(Stored data)
Content starts
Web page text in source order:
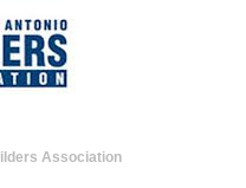
Association
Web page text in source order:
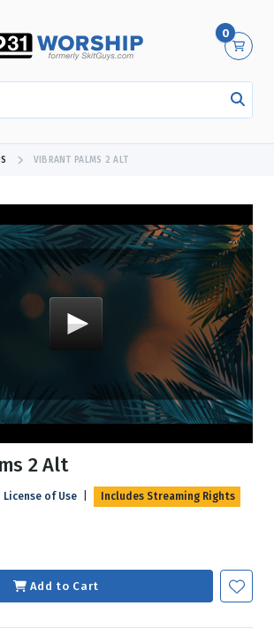
0
VIBRANT PALMS 2 ALT
2 Alt
License of Use Includes Streaming Rights
Add to Cart
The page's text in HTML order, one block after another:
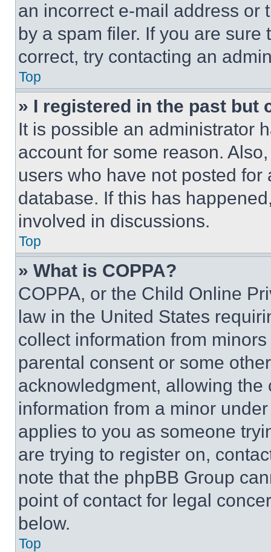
Content ends
Every line of the data above should be quoted exactly. Omit the pictures.

▶ _Written answer_:
Web page text in source order:
Association
Web page text in source order:
0
VIBRANT PALMS 2 ALT
2 Alt
License of Use Includes Streaming Rights
Add to Cart
The page's text in HTML order, one block after another:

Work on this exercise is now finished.